第十二話
トントントン。
「リリナージュさん、いらっしゃる?」
「あ、はい」
薬師副長のネツレスアさんだわ。あの人が目を覚ましたのかしら?
「ちょっといいかしら」
「はい」
雰囲気からして違うみたい。
医務室に連れて行かれた。そこには、さっきの男の人がベットに横たわっている。
「気を失っているだけかと思ったのですが、体が冷えて低体温症みたいなの。あの時あなた、何か薬を使ったかしら?」
「え? いえ、すぐにネツレスアさんが来ましたし、何も……」
おかしいわ。毒を除去したのに、治るどころか悪化したというの? でも毒ではないわ。私は、毒がわかる体質。もちろん毒に耐性もある。
うーん。こんな事ってあるのかしら?
「あの……触れてもいいですか?」
私が聞くとチラッとネツレスアさんは、ある男性を見た。薬師長のジェールエイトさんだ。食事の時にしかお会いした事がないけど、銀の髪に白髪混ざっているから結構歳だと思われる。明るい赤い瞳でそれより暗い赤のピアス。まあ髪が明るいから暗く感じるのかもしれないけど。属性は火ね。
ジェールエイトさんは頷いた。
「いいわよ」
「はい。ありがとうございます」
私はただの薬師だけど、薬師長のジェールエイトさんは医師免許を持っていると思う。ネツレスアさんも持っていると言っていたから。

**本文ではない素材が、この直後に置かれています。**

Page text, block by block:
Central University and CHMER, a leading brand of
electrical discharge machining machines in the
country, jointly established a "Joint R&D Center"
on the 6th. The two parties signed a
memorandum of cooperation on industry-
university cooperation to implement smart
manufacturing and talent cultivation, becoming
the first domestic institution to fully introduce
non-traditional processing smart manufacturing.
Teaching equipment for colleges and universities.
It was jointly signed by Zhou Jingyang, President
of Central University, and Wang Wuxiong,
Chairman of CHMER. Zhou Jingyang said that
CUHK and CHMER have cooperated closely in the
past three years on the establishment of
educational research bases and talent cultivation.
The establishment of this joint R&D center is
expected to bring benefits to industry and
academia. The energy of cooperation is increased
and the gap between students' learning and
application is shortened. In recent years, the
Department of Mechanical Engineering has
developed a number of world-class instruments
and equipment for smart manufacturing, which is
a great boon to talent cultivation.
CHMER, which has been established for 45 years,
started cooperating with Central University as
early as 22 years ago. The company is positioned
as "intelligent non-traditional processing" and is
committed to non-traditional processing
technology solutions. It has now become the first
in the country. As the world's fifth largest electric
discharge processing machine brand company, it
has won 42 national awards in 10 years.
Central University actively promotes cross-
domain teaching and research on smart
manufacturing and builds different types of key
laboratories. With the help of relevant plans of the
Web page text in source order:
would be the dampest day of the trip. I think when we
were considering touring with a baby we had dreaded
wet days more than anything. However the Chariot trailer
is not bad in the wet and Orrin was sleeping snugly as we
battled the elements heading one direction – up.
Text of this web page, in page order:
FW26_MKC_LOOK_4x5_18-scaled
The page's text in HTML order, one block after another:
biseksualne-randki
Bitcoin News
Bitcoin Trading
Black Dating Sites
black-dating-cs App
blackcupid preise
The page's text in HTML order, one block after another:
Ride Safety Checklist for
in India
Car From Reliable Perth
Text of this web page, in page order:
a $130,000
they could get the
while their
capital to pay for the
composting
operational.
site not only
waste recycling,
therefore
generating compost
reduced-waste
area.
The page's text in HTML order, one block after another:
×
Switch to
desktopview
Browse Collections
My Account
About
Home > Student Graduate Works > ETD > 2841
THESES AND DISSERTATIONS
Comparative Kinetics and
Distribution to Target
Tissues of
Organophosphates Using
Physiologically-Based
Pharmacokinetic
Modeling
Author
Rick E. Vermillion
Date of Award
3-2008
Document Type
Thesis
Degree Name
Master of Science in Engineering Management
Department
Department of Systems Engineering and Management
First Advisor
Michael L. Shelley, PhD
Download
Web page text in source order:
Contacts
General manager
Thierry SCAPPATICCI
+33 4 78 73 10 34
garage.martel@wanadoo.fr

私は男性の体に触れてみた。うん。毒はないわ。ちゃんと除去できている。本当は、あまりやりたくないけどやってみよう。
男性の体に私の魔力を流し込む。こうやって体の中を知る事も出来る。おばあちゃんの時が最初で最後だと思ったのに。
彼の体の内臓に、魔法が掛かっている。これって……冷やされている? だから低体温になったんだわ。相手が魔法ならなんとかなるわ。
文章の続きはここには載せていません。